Funds create a group to acquire Novo Banco
Novo Banco's creditors wrote a letter to the Bank of Portugal opposing the senior bond exchange operation (which may jeopardize the sale to Lone Star), proposing to buy the bank themselves.
A plot twist may be coming in Novo Banco‘s sale process. A set of the most important creditors in Novo Banco — which together hold over 30% of the institution’s bonds — created a Committee to acquire the transition bank.
This group doesn’t understand Novo Banco‘s senior bond exchange process (the Liability Management Exercise) which will imply losses of 500 million euros to bondholders. Those creditors believe the LME does not respect the capital hierarchical structure (which obliges losses to be imposed first to those who own capital, and only then to those who hold debt).
Without those bondholders, which own almost one third of Novo Banco‘s debt, the sale to the North-American fund Lone Star could fall flat, since one of the terms for the sale operation is that the bank’s creditors voluntarily accept exchanging their bonds for others less profitable.
As an alternative, they proposed to purchase Novo Banco themselves, “on the same terms” Lone Star was offered.
This group of large investors wrote two letters presenting their standpoint: one to Novo Banco, and one to the Bank of Portugal send this Thursday. ECO had access to both.

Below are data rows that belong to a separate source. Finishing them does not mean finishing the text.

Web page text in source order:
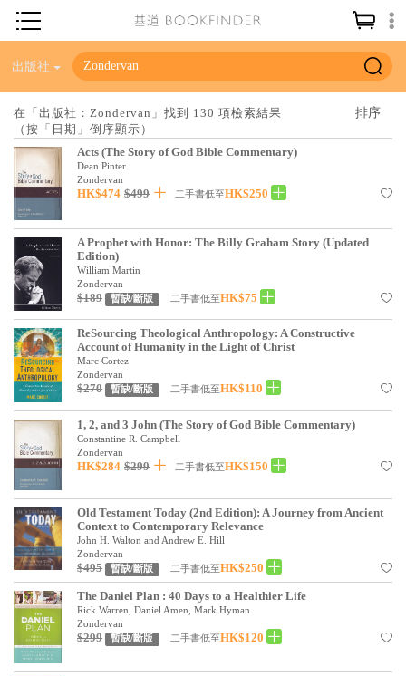
神學／教義
聖經
信仰入門
教會歷史
靈修／禱告
信徒生活
教會事工
分齡牧養
社會／倫理
哲學／宗教比較
見證／傳記
文藝／勵志
精選影音
其他
禮品專區
得獎作品推介
出版社
在「出版社：Zondervan」找到 130 項檢索結果
（按「日期」倒序顯示）
Acts (The Story of God Bible Commentary)
Dean Pinter
Zondervan
HK$474 $499 二手書低至HK$250
A Prophet with Honor: The Billy Graham Story (Updated
Edition)
William Martin
Zondervan
$189 暫缺/斷版 二手書低至HK$75
ReSourcing Theological Anthropology: A Constructive
Account of Humanity in the Light of Christ
Marc Cortez
Zondervan
$270 暫缺/斷版 二手書低至HK$110
1, 2, and 3 John (The Story of God Bible Commentary)
Constantine R. Campbell
Zondervan
HK$284 $299 二手書低至HK$150
Old Testament Today (2nd Edition): A Journey from Ancient
Context to Contemporary Relevance
John H. Walton and Andrew E. Hill
Zondervan
$495 暫缺/斷版 二手書低至HK$250
The Daniel Plan : 40 Days to a Healthier Life
Rick Warren, Daniel Amen, Mark Hyman
Zondervan
$299 暫缺/斷版 二手書低至HK$120
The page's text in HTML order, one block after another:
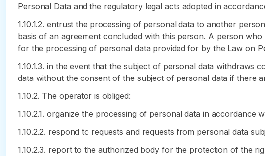
Personal Data and the regulatory legal acts adopted in
1.10.1.2. entrust the processing of personal data to another
basis of an agreement concluded with this person. A person
for the processing of personal data provided for by the Law on
1.10.1.3. in the event that the subject of personal data
data without the consent of the subject of personal data if there
1.10.2. The operator is obliged:
1.10.2.1. organize the processing of personal data in accordance
1.10.2.2. respond to requests and requests from personal data
1.10.2.3. report to the authorized body for the protection of the

On May 16, the first letter was sent to Novo Banco, addressed to António Ramalho and Rui Cartaxo, as well as the remaining Board. In the letter, the group of large investors announced they have created a Committee of Novo Banco‘s Creditors, having hired the British firm PJT Partners as their financial consultant.
The letter sent to the Bank of Portugal — addressed to its governor Carlos Costa and also to Pedro Duarte Neves and Sérgio Monteiro — emphasizes the content of the letter sent to Novo Banco, to which they did not yet receive a reply. The group also states their proposal is the best alternative if the sale to Lone Star is not able to be concluded.
In addition, they request access to NB‘s data in order to begin their due diligence of the bank’s purchase. They conclude the letter by inviting the Bank of Portugal to a meeting to discuss the acquisition.